Task item
In the data below, find each line containing the string "plastic" and return it.

(Records contained in a dataset)
--
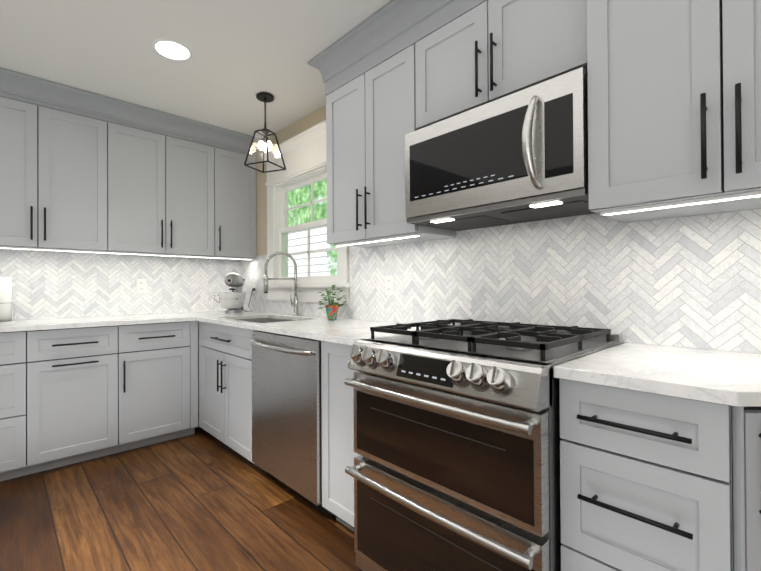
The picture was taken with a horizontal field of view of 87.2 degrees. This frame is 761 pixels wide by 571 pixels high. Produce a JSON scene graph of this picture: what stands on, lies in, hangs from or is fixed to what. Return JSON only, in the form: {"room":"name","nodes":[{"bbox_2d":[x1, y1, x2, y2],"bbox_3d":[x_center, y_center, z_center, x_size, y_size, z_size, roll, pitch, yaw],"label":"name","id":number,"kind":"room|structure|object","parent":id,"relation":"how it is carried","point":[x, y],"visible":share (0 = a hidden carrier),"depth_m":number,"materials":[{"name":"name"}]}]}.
{"room":"kitchen","nodes":[
{"label":"kitchen","id":0,"kind":"room"},
{"bbox_2d":[27,312,198,411],"bbox_3d":[-3.061,-0.050,2.348,4.840,2.490,0.120,0,0,-44],"label":"wall","id":1,"kind":"structure","parent":0,"point":[198,361],"depth_m":3.61,"materials":[{"name":"beige paint"}]},
{"bbox_2d":[0,75,119,254],"bbox_3d":[-2.349,-0.771,2.725,0.882,1.048,0.322,0,0,-44],"label":"upper cabinet","id":2,"kind":"object","parent":1,"relation":"attached to","point":[83,171],"depth_m":2.68,"materials":[{"name":"paint"}]},
{"bbox_2d":[0,249,240,319],"bbox_3d":[-2.332,-0.014,2.954,2.691,0.504,0.008,0,0,-44],"label":"backsplash","id":3,"kind":"structure","parent":1,"relation":"attached to","point":[46,284],"depth_m":3.13,"materials":[{"name":"white tile"}]},
{"bbox_2d":[136,279,146,292],"bbox_3d":[-1.968,0.005,3.290,0.072,0.116,0.008,0,0,-44],"label":"electrical outlet","id":4,"kind":"object","parent":3,"relation":"attached to","point":[141,285],"visible":1,"depth_m":3.29,"materials":[{"name":"white plastic"}]},
{"bbox_2d":[120,107,223,258],"bbox_3d":[-1.798,-0.771,3.251,0.882,1.048,0.322,0,0,-44],"label":"upper cabinet","id":5,"kind":"object","parent":1,"relation":"attached to","point":[172,173],"depth_m":3.15,"materials":[{"name":"paint"}]},
{"bbox_2d":[224,135,257,259],"bbox_3d":[-1.407,-0.771,3.624,0.437,1.048,0.322,0,0,-44],"label":"upper cabinet","id":6,"kind":"object","parent":1,"relation":"attached to","point":[239,179],"depth_m":3.55,"materials":[{"name":"paint"}]},
{"bbox_2d":[0,412,361,570],"bbox_3d":[-0.873,1.145,0.055,4.600,0.050,6.200,0,0,-44],"label":"floor","id":7,"kind":"structure","parent":0,"point":[200,499],"depth_m":1.94,"materials":[{"name":"brown wood"}]},
{"bbox_2d":[0,330,43,480],"bbox_3d":[-2.453,0.705,2.406,0.577,0.872,0.617,0,0,-44],"label":"base cabinet","id":8,"kind":"object","parent":7,"relation":"on","point":[21,352],"depth_m":2.33,"materials":[{"name":"paint"}]},
{"bbox_2d":[0,313,191,331],"bbox_3d":[-2.272,0.252,2.565,1.860,0.030,0.646,0,0,-44],"label":"countertop","id":9,"kind":"structure","parent":8,"relation":"on","point":[98,321],"depth_m":2.67,"materials":[{"name":"stone"}]},
{"bbox_2d":[0,270,15,322],"bbox_3d":[-2.445,0.066,2.554,0.170,0.342,0.170,0,0,-44],"label":"paper towel","id":10,"kind":"object","parent":9,"relation":"on","point":[6,302],"visible":1,"depth_m":2.54,"materials":[{"name":"white paper"}]},
{"bbox_2d":[44,325,131,470],"bbox_3d":[-2.101,0.705,2.742,0.517,0.872,0.617,0,0,-44],"label":"base cabinet","id":11,"kind":"object","parent":7,"relation":"on","point":[68,396],"depth_m":2.55,"materials":[{"name":"paint"}]},
{"bbox_2d":[132,321,197,448],"bbox_3d":[-1.793,0.705,3.036,0.573,0.872,0.617,0,0,-44],"label":"base cabinet","id":12,"kind":"object","parent":7,"relation":"on","point":[164,355],"depth_m":2.86,"materials":[{"name":"paint"}]},
{"bbox_2d":[250,330,335,518],"bbox_3d":[-0.318,0.692,2.289,0.672,0.867,0.664,0,0,-44],"label":"dishwasher","id":13,"kind":"object","parent":7,"relation":"on","point":[286,418],"visible":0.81,"depth_m":2.03,"materials":[{"name":"silver metal"}]},
{"bbox_2d":[321,341,359,531],"bbox_3d":[0.061,0.689,1.956,0.617,0.872,0.328,0,0,-44],"label":"base cabinet","id":14,"kind":"object","parent":7,"relation":"on","point":[337,398],"depth_m":1.79,"materials":[{"name":"paint"}]},
{"bbox_2d":[196,310,243,313],"bbox_3d":[-1.371,0.251,3.424,0.390,0.030,0.646,0,0,-44],"label":"countertop","id":15,"kind":"structure","parent":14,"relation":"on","point":[209,312],"depth_m":3.49,"materials":[{"name":"stone"}]},
{"bbox_2d":[213,272,254,312],"bbox_3d":[-1.256,0.059,3.492,0.364,0.352,0.303,0,0,-44],"label":"stand mixer","id":16,"kind":"object","parent":15,"relation":"on","point":[234,300],"visible":1,"depth_m":3.37,"materials":[{"name":"silver metal"}]},
{"bbox_2d":[180,310,420,345],"bbox_3d":[-0.713,0.244,2.746,0.647,0.030,2.536,0,0,-44],"label":"countertop","id":17,"kind":"structure","parent":14,"relation":"on","point":[345,331],"depth_m":2.28,"materials":[{"name":"stone"}]},
{"bbox_2d":[241,318,291,322],"bbox_3d":[-0.818,0.370,2.825,0.441,0.218,0.736,0,0,-44],"label":"sink","id":18,"kind":"object","parent":17,"relation":"in","point":[263,320],"visible":0.06,"depth_m":3.17,"materials":[{"name":"silver metal"}]},
{"bbox_2d":[263,252,298,315],"bbox_3d":[-0.755,-0.014,3.038,0.223,0.488,0.187,0,0,-44],"label":"faucet","id":19,"kind":"object","parent":17,"relation":"on","point":[294,303],"visible":1,"depth_m":3.03,"materials":[{"name":"silver metal"}]},
{"bbox_2d":[318,285,346,319],"bbox_3d":[-0.322,0.110,2.610,0.210,0.230,0.198,0,0,-44],"label":"potted plant","id":20,"kind":"object","parent":17,"relation":"on","point":[331,311],"visible":0.98,"depth_m":2.58,"materials":[{"name":"green plant"}]},
{"bbox_2d":[344,319,622,570],"bbox_3d":[0.373,0.639,1.498,0.744,0.964,0.753,0,0,-44],"label":"range","id":21,"kind":"object","parent":7,"relation":"on","point":[456,466],"visible":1,"depth_m":1.23,"materials":[{"name":"silver metal"}]},
{"bbox_2d":[559,379,760,570],"bbox_3d":[0.965,0.679,0.983,0.653,0.873,0.796,0,0,-44],"label":"base cabinet","id":22,"kind":"object","parent":7,"relation":"on","point":[653,482],"visible":0.94,"depth_m":0.91,"materials":[{"name":"paint"}]},
{"bbox_2d":[554,342,760,406],"bbox_3d":[0.975,0.225,0.978,0.645,0.030,0.826,0,0,-44],"label":"countertop","id":23,"kind":"structure","parent":22,"relation":"on","point":[731,378],"depth_m":0.99,"materials":[{"name":"stone"}]},
{"bbox_2d":[0,0,390,137],"bbox_3d":[-0.887,-1.359,0.068,4.840,0.080,6.440,0,0,-44],"label":"ceiling","id":24,"kind":"structure","parent":0,"point":[244,53],"depth_m":2.21,"materials":[{"name":"white paint"}]},
{"bbox_2d":[153,39,191,59],"bbox_3d":[-1.150,-1.303,2.212,0.188,0.006,0.188,0,0,-44],"label":"recessed light","id":25,"kind":"object","parent":24,"relation":"in","point":[172,49],"visible":1,"depth_m":2.20,"materials":[{"name":"white plastic"}]},
{"bbox_2d":[244,92,285,172],"bbox_3d":[-0.791,-1.057,2.744,0.202,0.496,0.202,0,0,22],"label":"pendant light","id":26,"kind":"object","parent":24,"relation":"hanging from","point":[264,144],"visible":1,"depth_m":2.73,"materials":[{"name":"black metal"}]},
{"bbox_2d":[256,105,759,353],"bbox_3d":[0.828,-0.075,1.690,0.120,2.490,6.200,0,0,-44],"label":"wall","id":27,"kind":"structure","parent":0,"point":[310,120],"depth_m":3.54,"materials":[{"name":"beige paint"}]},
{"bbox_2d":[261,120,349,303],"bbox_3d":[-0.573,-0.512,3.112,0.180,1.275,1.165,0,0,-44],"label":"window","id":28,"kind":"structure","parent":27,"relation":"in","point":[304,155],"depth_m":3.15,"materials":[{"name":"white wood"}]},
{"bbox_2d":[308,0,611,247],"bbox_3d":[0.267,-0.780,1.899,0.396,1.068,1.585,0,0,-44],"label":"upper cabinet","id":29,"kind":"object","parent":27,"relation":"attached to","point":[410,66],"depth_m":1.80,"materials":[{"name":"paint"}]},
{"bbox_2d":[405,67,594,230],"bbox_3d":[0.489,-0.476,1.621,0.456,0.396,0.749,0,0,-44],"label":"over-the-range microwave","id":30,"kind":"object","parent":29,"relation":"attached to","point":[521,156],"visible":0.96,"depth_m":1.45,"materials":[{"name":"silver metal"}]},
{"bbox_2d":[241,209,760,353],"bbox_3d":[0.160,-0.041,2.297,0.008,0.524,4.400,0,0,-44],"label":"backsplash","id":31,"kind":"structure","parent":27,"relation":"attached to","point":[691,281],"depth_m":1.61,"materials":[{"name":"white tile"}]},
{"bbox_2d":[254,280,257,292],"bbox_3d":[-1.141,0.012,3.650,0.008,0.116,0.072,0,0,-44],"label":"electrical outlet","id":32,"kind":"object","parent":31,"relation":"attached to","point":[256,286],"visible":0.81,"depth_m":3.63,"materials":[{"name":"white plastic"}]},
{"bbox_2d":[385,276,393,294],"bbox_3d":[0.053,0.000,2.398,0.008,0.116,0.072,0,0,-44],"label":"electrical outlet","id":33,"kind":"object","parent":31,"relation":"attached to","point":[389,285],"visible":1,"depth_m":2.39,"materials":[{"name":"white plastic"}]},
{"bbox_2d":[589,0,760,222],"bbox_3d":[0.999,-0.779,1.142,0.382,1.086,0.639,0,0,-44],"label":"upper cabinet","id":34,"kind":"object","parent":27,"relation":"attached to","point":[674,108],"depth_m":1.08,"materials":[{"name":"paint"}]},
{"label":"outside","id":35,"kind":"structure","parent":0,"visible":0},
{"bbox_2d":[288,179,336,276],"bbox_3d":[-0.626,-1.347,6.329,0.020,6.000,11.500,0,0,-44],"label":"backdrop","id":36,"kind":"structure","parent":35,"point":[304,210],"depth_m":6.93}
]}

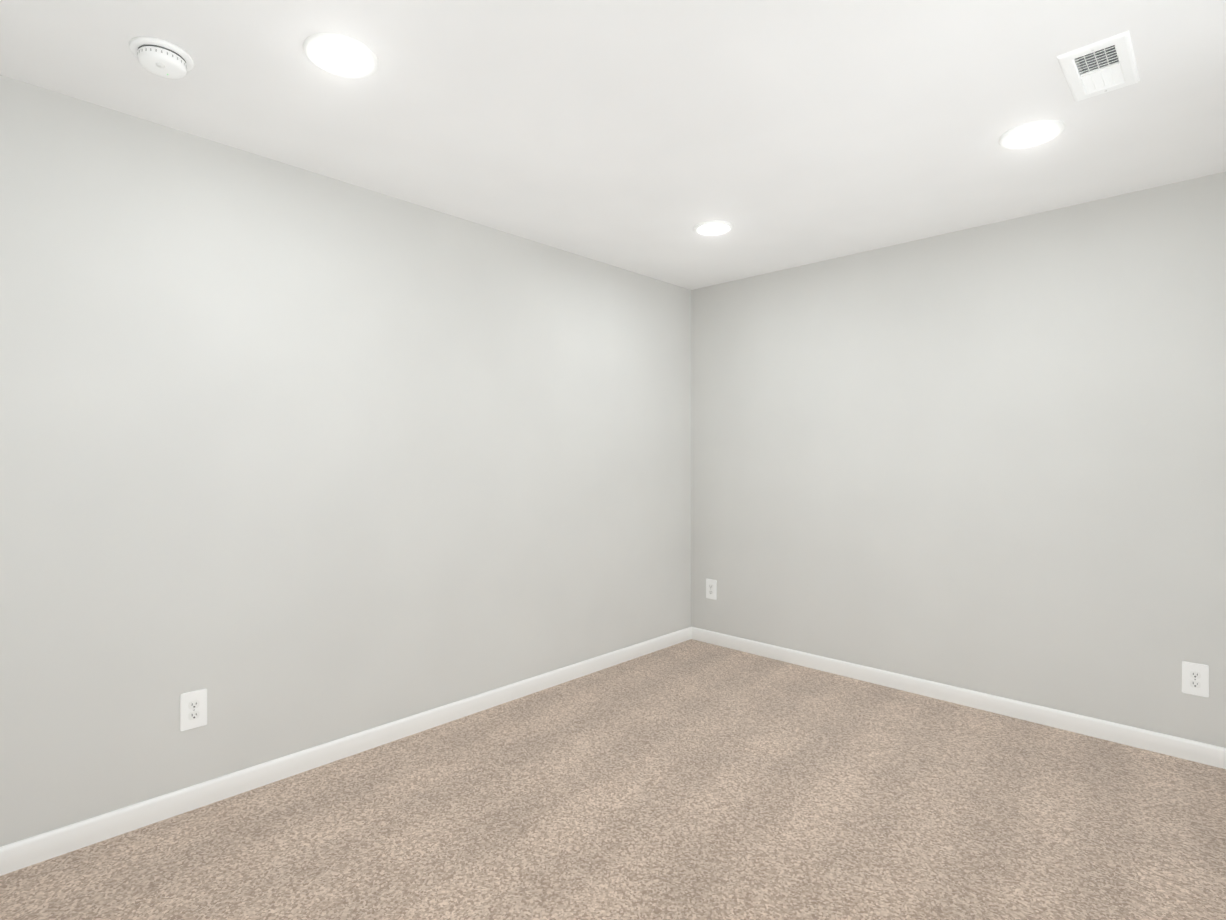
--
Output for this exercise
{"bbox_2d":[136,279,146,292],"bbox_3d":[-1.968,0.005,3.290,0.072,0.116,0.008,0,0,-44],"label":"electrical outlet","id":4,"kind":"object","parent":3,"relation":"attached to","point":[141,285],"visible":1,"depth_m":3.29,"materials":[{"name":"white plastic"}]},
{"bbox_2d":[153,39,191,59],"bbox_3d":[-1.150,-1.303,2.212,0.188,0.006,0.188,0,0,-44],"label":"recessed light","id":25,"kind":"object","parent":24,"relation":"in","point":[172,49],"visible":1,"depth_m":2.20,"materials":[{"name":"white plastic"}]},
{"bbox_2d":[254,280,257,292],"bbox_3d":[-1.141,0.012,3.650,0.008,0.116,0.072,0,0,-44],"label":"electrical outlet","id":32,"kind":"object","parent":31,"relation":"attached to","point":[256,286],"visible":0.81,"depth_m":3.63,"materials":[{"name":"white plastic"}]},
{"bbox_2d":[385,276,393,294],"bbox_3d":[0.053,0.000,2.398,0.008,0.116,0.072,0,0,-44],"label":"electrical outlet","id":33,"kind":"object","parent":31,"relation":"attached to","point":[389,285],"visible":1,"depth_m":2.39,"materials":[{"name":"white plastic"}]},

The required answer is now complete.